Wajda filma este conto lúgubre conseguindo um tom fascinante entre o do cinema clássico e um artificialismo assumido como tal, que nos lembra vários dos seus grandes momentos anteriores. Existe ali uma solenidade que nada tem de banal, pois incorpora de alguma maneira este olhar distanciado que a personagem parece jogar sobre o mundo, tentando encontrar algum espaço para o contato renovado com o que está à sua volta. Há uma quantidade grande de cenas onde o cineasta atinge um registro preciso para esta subjetividade, como no baile à beira do rio, na ida da personagem para o sexo com o seu marido, ou principalmente no momento que antecede o seu completo desfazer, de novo à beira do rio (e a imagem do rio é essencial para o filme, muito além da sua participação central na trama). Doce Perfume, se fosse apenas a filmagem desta história, seria um tremendo filme, e no fundo é isso que garante a sua força: a sobreposição de narrativas entra como um dado complicador e significativo, mas o material original se sustenta por si mesmo.

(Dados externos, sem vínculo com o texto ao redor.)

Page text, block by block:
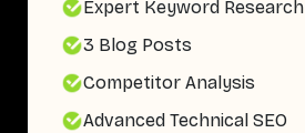
Expert Keyword Research
3 Blog Posts
Competitor Analysis
Advanced Technical SEO
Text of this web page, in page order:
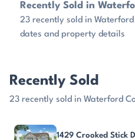
Recently Sold in
23 recently sold in
dates and property details
Recently Sold
23 recently sold in Waterford
PROPERTY
1429 Crooked Stick
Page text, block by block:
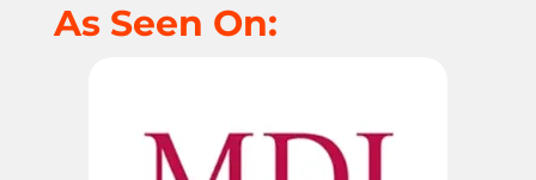
As Seen On:
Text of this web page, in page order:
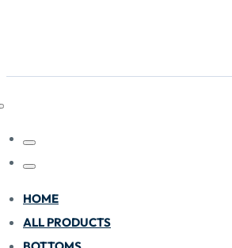
HOME
ALL PRODUCTS
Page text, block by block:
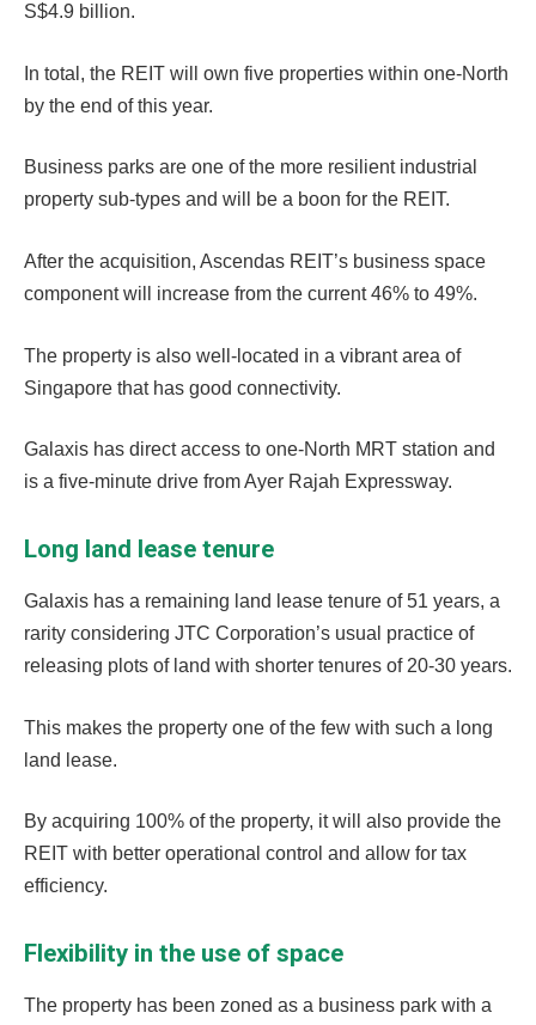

Claro que é impossível falar disso tudo e elogiar o filme sem passar por sua intérprete principal, Krystyna Janda. Rosto talvez pouco conhecido para o espectador brasileiro, a atriz possui uma carreira enorme na Polônia, inclusive com o próprio Wajda (Homem de Mármore, Sem Anestesia, etc), e é dona de uma das mais impressionantes interpretações femininas da história, no fortíssimo O Interrogatório. Janda aqui em Doce Perfume ultrapassa os limites de um trabalho de atriz, não só por incorporar sua história pessoal (e foi ela quem escreveu o monólogo que lê no quarto de hotel), mas principalmente pelo fato de que é no seu corpo e no seu rosto que se dá o sentido real do filme. Isso porque acompanhá-la em cena é também ver mais de 30 anos de história de cinema, e a maneira como sua personagem tenta enfrentar a morte não deixa de ser a luta do próprio filme e de todos os humanos contra o esquecimento e a arbitrariedade da existência. A verdade é que, em bem mais de um sentido, Doce Perfume nunca poderia existir com uma outra atriz à frente.